Meshing is a two stage process. First, the dataset is divided up into a regular grid of tasks that will be meshed independently of
each other using the `MeshTask`. The resulting mesh fragments are uploaded to the destination layer's meshing directory 
(named something like `mesh_mip_3_err_40`). 

There are two ways do conduct meshing. The standard "unsharded" way can generate a lot of mesh fragment files. It scales to about 100M labels before it starts incurring unreasonable costs on cloud systems. To handle larger volumes, there is the somwhat more difficult to use sharded meshing process that condenses the number of files by orders of magnitude.

Multi-Resolution meshes are supported.

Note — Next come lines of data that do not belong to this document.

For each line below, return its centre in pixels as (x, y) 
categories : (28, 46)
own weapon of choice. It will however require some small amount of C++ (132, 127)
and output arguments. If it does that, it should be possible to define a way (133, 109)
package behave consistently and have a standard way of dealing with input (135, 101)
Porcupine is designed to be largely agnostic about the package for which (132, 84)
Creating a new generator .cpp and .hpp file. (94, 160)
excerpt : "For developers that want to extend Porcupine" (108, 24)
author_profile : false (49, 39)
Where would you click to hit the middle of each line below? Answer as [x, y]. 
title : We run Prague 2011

Specify the desired number of levels of detail and up to that number will be generated per a mesh (if the mesh is large enough to need it based on the chunk size). Levels of detail are generated by simplifying the base mesh with [pyfqmr](https://github.com/Kramer84/pyfqmr-Fast-Quadric-Mesh-Reduction) with successively more aggressive parameters.

#### Unsharded Meshing

Without additional processing, Neuroglancer has no way of 
knowing the names of these chunks (which will be named something like `$SEGID:0:$BOUNDING_BOX` e.g. `1052:0:0-512_0-512_0-512`). 
The `$BOUNDING_BOX` part of the name is arbitrary and is the convention used by igneous because it is convenient for debugging.

The manually actuated second stage runs the `MeshManifestTask` which generates files named `$SEGID:0` which contains a short JSON snippet like `{ "fragments": [ "1052:0:0-512_0-512_0-512" ] }`. This file tells Neuroglancer and CloudVolume which mesh files to download when accessing a given segment ID.

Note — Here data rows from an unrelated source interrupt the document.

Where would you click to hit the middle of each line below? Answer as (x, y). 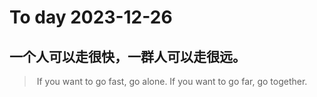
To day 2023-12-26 (91, 17)
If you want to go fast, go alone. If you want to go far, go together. (172, 81)
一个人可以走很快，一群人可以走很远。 (127, 56)

If multiple levels of detail are specified, the mesh files will be organized differently as they will be using the newer container format.

#### Sharded Meshing

Sharded Meshes are not only condensed, but also draco encoded with an integer position attribute. The files must be initially meshed and then a set of meshes gathered into the memory of a single machine which can then synthesize the shard file. This requires more time and memory to generate than unsharded meshes, but simplifies management of the resultant data set by creating far fewer files. The shard files have names like `a31.shard`. A sharded dataset is indicated by the info file in the mesh directory having `{ "@type": "neuroglancer_multilod_draco" }`. 

#### CLI Meshing

The CLI supports only standard Precomputed. Graphene is not currently supported. There are many more options, check out `igneous mesh --help`, `igneous mesh forge --help`, and `igneous mesh merge --help`.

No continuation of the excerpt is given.